• Items from a dataset
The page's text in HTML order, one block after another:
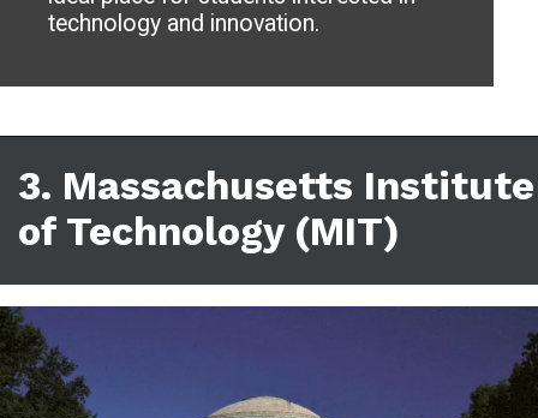
technology and innovation.
3. Massachusetts Institute
of Technology (MIT)
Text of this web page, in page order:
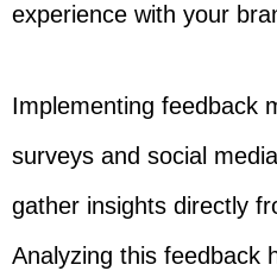
experience with your
Implementing feedback
surveys and social
gather insights directly
Analyzing this feedback
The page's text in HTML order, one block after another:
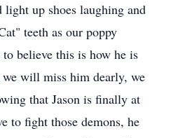
up shoes laughing and
teeth as our poppy
believe this is how he is
will miss him dearly, we
that Jason is finally at
to fight those demons, he
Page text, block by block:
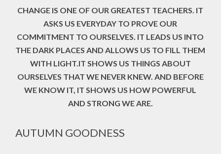
CHANGE IS ONE OF OUR GREATEST TEACHERS. IT
ASKS US EVERYDAY TO PROVE OUR
COMMITMENT TO OURSELVES. IT LEADS US INTO
THE DARK PLACES AND ALLOWS US TO FILL THEM
WITH LIGHT.IT SHOWS US THINGS ABOUT
OURSELVES THAT WE NEVER KNEW. AND BEFORE
WE KNOW IT, IT SHOWS US HOW POWERFUL
AND STRONG WE ARE.
AUTUMN GOODNESS
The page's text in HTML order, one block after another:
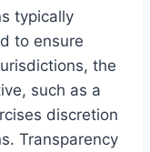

• Work required
Drop the images and return the data verbatim.

• Exercise result
The page's text in HTML order, one block after another:
technology and innovation.
3. Massachusetts Institute
of Technology (MIT)
Text of this web page, in page order:
experience with your
Implementing feedback
surveys and social
gather insights directly
Analyzing this feedback
The page's text in HTML order, one block after another:
up shoes laughing and
teeth as our poppy
believe this is how he is
will miss him dearly, we
that Jason is finally at
to fight those demons, he
Page text, block by block:
CHANGE IS ONE OF OUR GREATEST TEACHERS. IT
ASKS US EVERYDAY TO PROVE OUR
COMMITMENT TO OURSELVES. IT LEADS US INTO
THE DARK PLACES AND ALLOWS US TO FILL THEM
WITH LIGHT.IT SHOWS US THINGS ABOUT
OURSELVES THAT WE NEVER KNEW. AND BEFORE
WE KNOW IT, IT SHOWS US HOW POWERFUL
AND STRONG WE ARE.
AUTUMN GOODNESS
The page's text in HTML order, one block after another:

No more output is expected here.